══ Input material ══
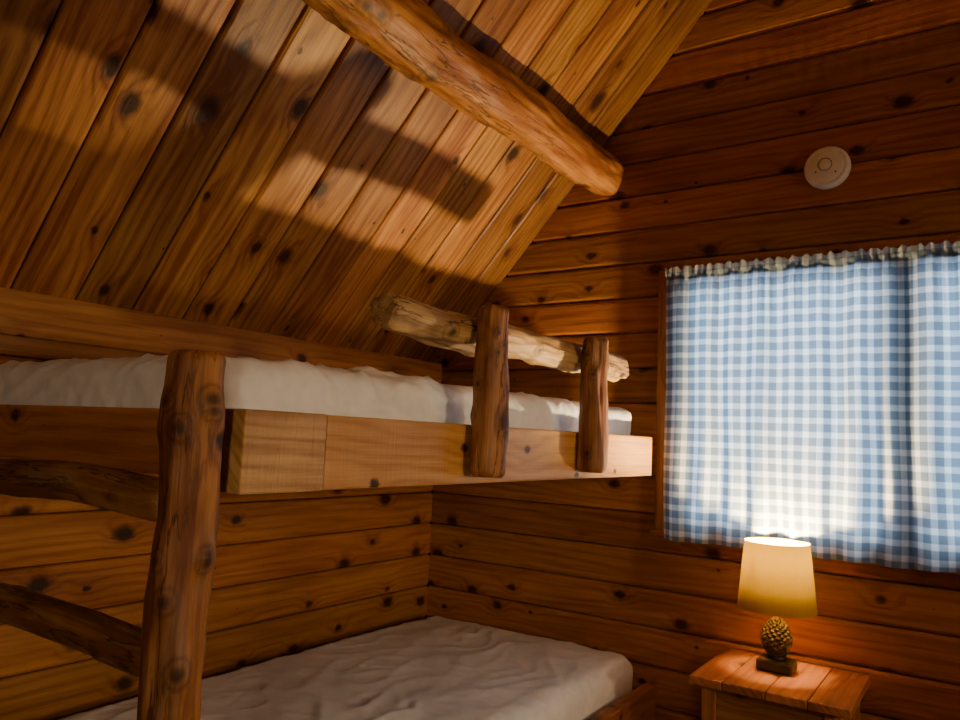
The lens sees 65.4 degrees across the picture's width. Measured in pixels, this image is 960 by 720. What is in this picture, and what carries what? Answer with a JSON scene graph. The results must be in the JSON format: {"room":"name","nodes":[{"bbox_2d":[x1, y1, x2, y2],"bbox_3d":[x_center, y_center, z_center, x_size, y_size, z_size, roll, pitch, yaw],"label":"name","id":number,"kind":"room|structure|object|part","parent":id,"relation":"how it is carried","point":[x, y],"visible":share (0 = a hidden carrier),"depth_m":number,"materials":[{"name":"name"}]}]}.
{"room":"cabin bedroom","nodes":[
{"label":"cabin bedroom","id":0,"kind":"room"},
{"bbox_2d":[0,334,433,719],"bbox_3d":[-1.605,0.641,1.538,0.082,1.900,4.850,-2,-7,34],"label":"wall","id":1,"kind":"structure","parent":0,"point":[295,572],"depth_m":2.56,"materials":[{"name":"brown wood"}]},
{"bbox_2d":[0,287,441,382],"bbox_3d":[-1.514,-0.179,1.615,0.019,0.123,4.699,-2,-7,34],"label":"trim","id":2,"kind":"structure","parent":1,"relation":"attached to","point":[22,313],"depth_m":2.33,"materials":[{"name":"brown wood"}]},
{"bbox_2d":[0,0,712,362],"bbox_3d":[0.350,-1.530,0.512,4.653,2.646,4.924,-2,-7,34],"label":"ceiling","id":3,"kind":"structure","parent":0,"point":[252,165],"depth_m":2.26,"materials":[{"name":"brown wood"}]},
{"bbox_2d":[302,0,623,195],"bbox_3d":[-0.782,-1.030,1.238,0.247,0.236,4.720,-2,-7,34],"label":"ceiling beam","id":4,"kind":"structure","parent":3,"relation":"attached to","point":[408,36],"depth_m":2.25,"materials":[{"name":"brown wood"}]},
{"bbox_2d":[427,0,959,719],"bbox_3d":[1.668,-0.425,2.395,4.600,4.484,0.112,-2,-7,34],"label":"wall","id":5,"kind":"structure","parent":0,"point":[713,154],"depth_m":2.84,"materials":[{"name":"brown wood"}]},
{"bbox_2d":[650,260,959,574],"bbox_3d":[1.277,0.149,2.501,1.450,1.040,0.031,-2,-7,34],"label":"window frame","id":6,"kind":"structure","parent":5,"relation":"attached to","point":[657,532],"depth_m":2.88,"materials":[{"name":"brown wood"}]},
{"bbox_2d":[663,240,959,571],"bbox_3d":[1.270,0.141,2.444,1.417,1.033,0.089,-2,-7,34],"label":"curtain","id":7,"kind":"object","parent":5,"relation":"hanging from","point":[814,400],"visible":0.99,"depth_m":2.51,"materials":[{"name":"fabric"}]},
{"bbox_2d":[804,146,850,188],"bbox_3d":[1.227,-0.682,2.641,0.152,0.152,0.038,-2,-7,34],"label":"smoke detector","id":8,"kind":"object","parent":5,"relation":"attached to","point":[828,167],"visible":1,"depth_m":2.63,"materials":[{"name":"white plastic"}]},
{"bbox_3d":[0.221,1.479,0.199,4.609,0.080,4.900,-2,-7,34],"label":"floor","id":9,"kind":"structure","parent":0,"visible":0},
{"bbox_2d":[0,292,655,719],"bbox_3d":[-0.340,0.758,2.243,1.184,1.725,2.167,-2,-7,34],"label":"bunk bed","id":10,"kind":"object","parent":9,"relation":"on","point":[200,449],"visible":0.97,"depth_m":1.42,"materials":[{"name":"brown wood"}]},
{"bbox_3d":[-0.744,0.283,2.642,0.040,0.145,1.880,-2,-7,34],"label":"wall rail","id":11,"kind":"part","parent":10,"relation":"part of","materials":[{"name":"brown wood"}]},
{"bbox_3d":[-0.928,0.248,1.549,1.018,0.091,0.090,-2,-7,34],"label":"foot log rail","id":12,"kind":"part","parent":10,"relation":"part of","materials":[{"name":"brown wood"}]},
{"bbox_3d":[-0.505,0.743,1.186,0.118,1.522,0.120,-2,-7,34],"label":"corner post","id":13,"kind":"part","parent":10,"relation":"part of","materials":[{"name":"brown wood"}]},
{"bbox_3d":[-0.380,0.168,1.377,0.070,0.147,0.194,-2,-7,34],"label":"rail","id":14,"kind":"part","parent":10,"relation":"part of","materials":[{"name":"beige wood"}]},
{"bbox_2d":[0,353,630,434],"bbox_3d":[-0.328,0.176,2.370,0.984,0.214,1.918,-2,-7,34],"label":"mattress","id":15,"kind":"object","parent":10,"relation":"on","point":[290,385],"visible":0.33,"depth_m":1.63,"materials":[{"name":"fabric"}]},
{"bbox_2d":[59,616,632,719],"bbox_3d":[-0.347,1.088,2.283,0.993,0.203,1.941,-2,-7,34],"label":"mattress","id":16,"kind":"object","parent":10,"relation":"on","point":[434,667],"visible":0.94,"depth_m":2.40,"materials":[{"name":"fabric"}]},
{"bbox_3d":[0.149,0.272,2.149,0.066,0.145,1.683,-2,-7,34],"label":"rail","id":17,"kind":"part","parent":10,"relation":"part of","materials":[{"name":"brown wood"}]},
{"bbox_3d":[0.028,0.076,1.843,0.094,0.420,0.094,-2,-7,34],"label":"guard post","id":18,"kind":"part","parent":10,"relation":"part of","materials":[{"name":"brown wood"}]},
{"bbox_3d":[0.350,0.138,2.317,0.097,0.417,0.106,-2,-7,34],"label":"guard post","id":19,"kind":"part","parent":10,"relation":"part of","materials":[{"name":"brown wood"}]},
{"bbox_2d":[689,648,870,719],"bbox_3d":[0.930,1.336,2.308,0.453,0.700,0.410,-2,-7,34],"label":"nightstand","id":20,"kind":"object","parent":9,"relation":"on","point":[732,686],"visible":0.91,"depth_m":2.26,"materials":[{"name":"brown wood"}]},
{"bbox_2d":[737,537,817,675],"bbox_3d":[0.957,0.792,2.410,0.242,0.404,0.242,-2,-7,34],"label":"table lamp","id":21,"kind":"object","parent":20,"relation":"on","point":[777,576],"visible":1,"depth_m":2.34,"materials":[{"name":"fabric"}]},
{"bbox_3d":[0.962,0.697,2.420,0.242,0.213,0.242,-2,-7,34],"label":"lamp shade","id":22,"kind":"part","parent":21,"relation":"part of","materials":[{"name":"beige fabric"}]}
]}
═══
══ Input material ══
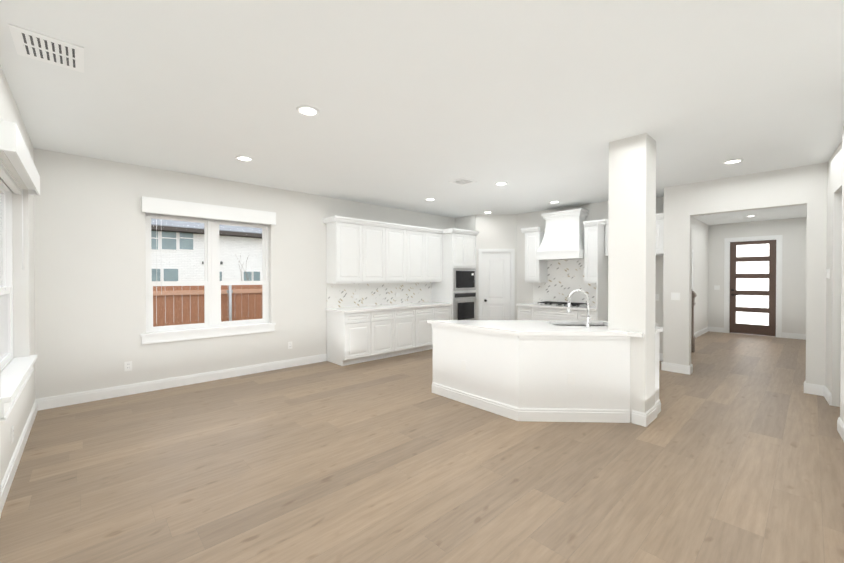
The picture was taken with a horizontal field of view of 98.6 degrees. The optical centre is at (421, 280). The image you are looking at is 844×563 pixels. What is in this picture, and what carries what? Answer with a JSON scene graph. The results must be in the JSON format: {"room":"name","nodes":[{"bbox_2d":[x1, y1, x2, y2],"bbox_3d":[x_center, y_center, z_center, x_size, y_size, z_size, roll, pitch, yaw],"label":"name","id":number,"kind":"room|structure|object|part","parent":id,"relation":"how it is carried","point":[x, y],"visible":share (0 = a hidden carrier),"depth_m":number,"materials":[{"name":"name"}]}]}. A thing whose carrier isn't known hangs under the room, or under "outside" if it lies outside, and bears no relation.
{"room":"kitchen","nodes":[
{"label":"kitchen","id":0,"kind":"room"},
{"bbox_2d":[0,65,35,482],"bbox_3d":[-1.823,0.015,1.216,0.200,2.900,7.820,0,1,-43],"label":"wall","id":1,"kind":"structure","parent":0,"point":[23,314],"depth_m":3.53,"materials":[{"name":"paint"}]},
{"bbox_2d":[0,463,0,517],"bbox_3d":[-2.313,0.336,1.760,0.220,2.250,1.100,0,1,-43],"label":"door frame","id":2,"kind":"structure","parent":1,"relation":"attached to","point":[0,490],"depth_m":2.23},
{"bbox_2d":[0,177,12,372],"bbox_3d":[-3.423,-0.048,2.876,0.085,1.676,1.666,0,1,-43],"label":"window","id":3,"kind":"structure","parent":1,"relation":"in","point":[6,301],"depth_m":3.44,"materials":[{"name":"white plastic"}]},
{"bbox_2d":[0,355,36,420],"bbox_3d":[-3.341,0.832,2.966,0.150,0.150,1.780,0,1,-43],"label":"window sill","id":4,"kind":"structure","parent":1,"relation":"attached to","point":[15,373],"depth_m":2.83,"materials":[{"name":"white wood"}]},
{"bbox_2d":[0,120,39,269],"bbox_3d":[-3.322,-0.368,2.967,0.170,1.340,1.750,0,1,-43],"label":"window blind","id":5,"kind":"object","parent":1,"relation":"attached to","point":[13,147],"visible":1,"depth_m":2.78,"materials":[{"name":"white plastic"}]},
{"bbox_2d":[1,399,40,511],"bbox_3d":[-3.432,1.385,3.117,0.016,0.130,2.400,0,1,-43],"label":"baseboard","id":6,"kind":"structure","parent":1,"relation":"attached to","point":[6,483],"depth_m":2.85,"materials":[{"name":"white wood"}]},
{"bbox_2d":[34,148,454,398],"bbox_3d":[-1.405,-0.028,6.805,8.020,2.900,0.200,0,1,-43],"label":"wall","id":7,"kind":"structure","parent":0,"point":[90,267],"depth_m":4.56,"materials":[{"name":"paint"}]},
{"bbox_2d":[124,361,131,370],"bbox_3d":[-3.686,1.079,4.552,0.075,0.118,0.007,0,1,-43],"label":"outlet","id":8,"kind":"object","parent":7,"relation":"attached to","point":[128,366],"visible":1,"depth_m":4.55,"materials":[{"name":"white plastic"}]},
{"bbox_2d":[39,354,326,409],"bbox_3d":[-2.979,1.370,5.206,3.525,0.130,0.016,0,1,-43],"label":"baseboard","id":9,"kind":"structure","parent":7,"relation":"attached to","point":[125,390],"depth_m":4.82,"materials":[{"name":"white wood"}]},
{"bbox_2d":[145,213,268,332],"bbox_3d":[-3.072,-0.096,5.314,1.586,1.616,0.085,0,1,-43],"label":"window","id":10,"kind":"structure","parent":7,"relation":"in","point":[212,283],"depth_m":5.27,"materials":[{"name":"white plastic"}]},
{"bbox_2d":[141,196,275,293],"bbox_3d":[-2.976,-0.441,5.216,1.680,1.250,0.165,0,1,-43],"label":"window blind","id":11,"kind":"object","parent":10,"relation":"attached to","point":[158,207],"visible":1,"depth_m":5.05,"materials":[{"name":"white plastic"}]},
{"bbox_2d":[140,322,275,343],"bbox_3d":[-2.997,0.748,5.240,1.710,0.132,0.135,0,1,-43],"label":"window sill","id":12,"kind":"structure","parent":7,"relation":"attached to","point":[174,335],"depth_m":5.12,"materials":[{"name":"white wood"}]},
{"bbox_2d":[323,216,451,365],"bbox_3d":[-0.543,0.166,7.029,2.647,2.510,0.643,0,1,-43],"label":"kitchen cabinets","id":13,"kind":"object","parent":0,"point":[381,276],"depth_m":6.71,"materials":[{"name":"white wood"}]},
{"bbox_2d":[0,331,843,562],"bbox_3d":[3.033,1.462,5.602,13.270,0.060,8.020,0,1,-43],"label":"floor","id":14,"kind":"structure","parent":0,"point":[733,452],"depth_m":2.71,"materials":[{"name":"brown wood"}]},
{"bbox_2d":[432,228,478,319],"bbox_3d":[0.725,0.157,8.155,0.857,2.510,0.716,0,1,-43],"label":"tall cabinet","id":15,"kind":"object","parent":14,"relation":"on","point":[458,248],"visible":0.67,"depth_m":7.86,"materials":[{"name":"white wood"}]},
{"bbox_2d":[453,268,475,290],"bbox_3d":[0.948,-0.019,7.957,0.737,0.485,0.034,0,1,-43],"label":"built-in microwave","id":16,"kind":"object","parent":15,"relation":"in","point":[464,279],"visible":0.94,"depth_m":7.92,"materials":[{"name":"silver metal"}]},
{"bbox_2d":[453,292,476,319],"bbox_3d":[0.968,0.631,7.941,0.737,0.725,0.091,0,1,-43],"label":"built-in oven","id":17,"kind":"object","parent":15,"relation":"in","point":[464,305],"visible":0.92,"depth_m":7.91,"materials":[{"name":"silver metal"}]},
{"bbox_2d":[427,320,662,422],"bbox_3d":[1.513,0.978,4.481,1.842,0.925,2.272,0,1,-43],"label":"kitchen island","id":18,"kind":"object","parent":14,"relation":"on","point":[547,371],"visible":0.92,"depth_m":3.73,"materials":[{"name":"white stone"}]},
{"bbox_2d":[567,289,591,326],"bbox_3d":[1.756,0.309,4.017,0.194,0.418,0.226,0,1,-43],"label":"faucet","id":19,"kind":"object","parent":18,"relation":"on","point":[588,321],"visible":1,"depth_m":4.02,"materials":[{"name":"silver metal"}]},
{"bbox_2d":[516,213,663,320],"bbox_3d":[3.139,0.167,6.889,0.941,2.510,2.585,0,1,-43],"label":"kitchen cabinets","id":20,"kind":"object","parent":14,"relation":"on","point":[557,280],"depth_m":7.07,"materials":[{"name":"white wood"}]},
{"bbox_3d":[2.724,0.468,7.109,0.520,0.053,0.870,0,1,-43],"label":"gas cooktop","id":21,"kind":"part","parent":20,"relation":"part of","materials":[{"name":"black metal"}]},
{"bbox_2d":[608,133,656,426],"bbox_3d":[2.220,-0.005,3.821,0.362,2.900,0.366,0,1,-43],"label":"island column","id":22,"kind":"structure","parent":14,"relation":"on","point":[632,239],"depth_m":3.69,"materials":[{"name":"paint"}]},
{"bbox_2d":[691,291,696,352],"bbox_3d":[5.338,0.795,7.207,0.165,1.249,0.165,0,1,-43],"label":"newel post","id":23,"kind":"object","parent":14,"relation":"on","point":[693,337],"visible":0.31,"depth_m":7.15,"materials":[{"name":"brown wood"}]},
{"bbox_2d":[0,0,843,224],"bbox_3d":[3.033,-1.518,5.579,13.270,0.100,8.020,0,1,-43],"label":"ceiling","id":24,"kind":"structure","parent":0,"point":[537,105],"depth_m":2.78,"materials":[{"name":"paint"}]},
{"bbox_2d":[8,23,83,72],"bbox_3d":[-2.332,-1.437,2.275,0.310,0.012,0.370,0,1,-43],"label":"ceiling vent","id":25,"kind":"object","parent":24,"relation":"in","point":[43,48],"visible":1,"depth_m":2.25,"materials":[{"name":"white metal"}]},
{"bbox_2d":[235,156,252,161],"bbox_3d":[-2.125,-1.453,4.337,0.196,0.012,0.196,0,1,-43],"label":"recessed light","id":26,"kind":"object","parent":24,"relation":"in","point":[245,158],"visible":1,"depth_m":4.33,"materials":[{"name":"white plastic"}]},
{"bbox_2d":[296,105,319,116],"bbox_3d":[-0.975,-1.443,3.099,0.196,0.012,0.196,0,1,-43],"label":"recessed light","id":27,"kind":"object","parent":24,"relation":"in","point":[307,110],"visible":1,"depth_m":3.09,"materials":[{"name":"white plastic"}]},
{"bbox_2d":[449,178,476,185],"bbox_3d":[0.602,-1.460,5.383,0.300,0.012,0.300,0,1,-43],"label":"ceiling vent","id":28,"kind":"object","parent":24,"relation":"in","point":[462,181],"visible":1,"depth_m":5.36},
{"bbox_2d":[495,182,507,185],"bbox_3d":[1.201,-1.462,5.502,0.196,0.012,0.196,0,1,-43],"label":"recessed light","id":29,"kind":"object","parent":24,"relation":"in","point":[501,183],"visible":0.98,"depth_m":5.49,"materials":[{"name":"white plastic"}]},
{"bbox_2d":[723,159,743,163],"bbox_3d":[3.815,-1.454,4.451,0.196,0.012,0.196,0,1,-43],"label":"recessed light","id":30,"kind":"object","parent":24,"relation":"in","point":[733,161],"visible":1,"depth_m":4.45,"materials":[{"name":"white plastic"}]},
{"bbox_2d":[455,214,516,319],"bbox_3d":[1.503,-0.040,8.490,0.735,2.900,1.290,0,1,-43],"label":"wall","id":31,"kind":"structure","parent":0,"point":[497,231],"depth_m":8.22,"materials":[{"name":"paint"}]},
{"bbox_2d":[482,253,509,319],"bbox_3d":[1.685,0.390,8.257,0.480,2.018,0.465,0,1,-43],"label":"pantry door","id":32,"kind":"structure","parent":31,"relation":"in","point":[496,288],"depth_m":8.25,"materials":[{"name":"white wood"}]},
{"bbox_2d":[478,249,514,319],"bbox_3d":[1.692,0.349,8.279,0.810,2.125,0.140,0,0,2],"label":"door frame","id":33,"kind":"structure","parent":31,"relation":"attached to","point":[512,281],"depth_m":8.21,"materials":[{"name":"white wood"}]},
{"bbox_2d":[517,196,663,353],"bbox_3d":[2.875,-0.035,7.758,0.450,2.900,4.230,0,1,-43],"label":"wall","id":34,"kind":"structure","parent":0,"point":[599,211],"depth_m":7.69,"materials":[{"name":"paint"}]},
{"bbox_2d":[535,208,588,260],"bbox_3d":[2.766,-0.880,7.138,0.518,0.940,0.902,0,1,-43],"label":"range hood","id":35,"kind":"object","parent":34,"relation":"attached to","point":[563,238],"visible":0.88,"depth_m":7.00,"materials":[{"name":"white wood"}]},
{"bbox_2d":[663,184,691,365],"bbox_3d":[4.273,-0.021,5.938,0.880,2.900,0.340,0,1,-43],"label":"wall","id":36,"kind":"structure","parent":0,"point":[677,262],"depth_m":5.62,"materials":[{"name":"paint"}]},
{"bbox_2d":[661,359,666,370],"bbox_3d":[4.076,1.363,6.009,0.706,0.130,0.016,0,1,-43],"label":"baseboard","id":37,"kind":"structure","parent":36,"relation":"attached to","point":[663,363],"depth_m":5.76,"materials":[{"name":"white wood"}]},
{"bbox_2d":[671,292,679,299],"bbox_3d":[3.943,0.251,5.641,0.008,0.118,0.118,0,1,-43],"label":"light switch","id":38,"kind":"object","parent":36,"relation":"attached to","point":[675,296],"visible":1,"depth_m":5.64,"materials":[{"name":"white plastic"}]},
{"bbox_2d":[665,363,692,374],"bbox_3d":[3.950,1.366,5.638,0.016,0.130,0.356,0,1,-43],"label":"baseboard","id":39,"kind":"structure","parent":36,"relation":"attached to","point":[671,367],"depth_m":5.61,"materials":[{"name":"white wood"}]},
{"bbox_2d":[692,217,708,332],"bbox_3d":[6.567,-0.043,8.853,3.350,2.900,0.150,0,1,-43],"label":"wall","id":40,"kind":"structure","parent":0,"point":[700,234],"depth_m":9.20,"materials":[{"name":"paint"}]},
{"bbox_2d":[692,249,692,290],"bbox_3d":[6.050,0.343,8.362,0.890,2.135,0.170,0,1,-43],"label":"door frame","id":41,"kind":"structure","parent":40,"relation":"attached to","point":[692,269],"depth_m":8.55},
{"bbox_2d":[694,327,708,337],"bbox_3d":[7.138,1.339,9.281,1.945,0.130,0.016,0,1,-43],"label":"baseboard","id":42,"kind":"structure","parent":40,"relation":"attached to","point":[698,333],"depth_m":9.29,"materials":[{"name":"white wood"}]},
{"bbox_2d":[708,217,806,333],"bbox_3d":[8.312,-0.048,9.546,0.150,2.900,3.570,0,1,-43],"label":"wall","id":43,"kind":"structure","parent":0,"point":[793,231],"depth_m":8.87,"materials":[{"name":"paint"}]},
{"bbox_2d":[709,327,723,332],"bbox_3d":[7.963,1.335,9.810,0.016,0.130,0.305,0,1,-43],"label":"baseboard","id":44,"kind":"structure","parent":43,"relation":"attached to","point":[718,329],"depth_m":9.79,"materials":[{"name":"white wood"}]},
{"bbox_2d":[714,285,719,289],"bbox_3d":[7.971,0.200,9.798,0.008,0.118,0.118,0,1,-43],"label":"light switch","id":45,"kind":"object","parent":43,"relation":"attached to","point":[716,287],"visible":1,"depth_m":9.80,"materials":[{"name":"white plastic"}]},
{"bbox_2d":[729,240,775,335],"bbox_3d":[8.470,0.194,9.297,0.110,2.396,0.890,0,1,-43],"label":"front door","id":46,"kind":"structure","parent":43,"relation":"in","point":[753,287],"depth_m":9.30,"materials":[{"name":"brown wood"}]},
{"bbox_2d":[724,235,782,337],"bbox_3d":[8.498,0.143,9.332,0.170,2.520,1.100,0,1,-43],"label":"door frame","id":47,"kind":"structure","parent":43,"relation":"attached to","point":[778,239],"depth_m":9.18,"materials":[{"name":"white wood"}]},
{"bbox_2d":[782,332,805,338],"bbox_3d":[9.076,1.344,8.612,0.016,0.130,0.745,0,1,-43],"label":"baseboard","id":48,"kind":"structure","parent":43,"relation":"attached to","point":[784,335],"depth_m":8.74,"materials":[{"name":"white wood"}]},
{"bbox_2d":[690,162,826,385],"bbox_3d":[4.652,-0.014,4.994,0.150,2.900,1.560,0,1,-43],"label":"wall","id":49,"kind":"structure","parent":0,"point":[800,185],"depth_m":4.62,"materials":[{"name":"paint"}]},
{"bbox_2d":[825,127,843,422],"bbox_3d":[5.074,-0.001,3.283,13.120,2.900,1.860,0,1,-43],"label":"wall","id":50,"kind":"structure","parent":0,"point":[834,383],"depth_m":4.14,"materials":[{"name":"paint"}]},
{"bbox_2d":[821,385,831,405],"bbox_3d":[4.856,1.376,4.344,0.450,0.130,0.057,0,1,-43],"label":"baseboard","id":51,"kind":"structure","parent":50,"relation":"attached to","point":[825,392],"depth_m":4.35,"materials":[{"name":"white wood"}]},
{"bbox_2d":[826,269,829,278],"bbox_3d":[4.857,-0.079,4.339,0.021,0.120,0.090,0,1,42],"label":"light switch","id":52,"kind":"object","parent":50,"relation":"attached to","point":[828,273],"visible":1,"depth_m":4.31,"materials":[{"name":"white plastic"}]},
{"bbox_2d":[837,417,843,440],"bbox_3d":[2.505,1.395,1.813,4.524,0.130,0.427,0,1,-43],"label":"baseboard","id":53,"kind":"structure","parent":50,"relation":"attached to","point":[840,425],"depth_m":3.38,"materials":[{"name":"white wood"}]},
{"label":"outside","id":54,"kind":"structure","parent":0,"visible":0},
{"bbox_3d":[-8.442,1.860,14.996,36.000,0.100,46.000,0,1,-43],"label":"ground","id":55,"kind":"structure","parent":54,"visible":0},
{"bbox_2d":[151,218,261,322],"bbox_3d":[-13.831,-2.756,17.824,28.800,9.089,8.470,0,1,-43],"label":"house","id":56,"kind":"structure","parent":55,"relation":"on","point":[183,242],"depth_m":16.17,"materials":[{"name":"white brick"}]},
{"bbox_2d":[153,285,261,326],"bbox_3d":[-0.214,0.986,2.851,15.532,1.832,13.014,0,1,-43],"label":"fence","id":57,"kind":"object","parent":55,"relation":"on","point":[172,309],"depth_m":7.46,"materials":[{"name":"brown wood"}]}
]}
═══
▸ Task to complete
Every line in the records above with the string "kitchen" in it should be shown.

▸ Result for this exercise
{"room":"kitchen","nodes":[
{"label":"kitchen","id":0,"kind":"room"},
{"bbox_2d":[323,216,451,365],"bbox_3d":[-0.543,0.166,7.029,2.647,2.510,0.643,0,1,-43],"label":"kitchen cabinets","id":13,"kind":"object","parent":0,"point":[381,276],"depth_m":6.71,"materials":[{"name":"white wood"}]},
{"bbox_2d":[427,320,662,422],"bbox_3d":[1.513,0.978,4.481,1.842,0.925,2.272,0,1,-43],"label":"kitchen island","id":18,"kind":"object","parent":14,"relation":"on","point":[547,371],"visible":0.92,"depth_m":3.73,"materials":[{"name":"white stone"}]},
{"bbox_2d":[516,213,663,320],"bbox_3d":[3.139,0.167,6.889,0.941,2.510,2.585,0,1,-43],"label":"kitchen cabinets","id":20,"kind":"object","parent":14,"relation":"on","point":[557,280],"depth_m":7.07,"materials":[{"name":"white wood"}]},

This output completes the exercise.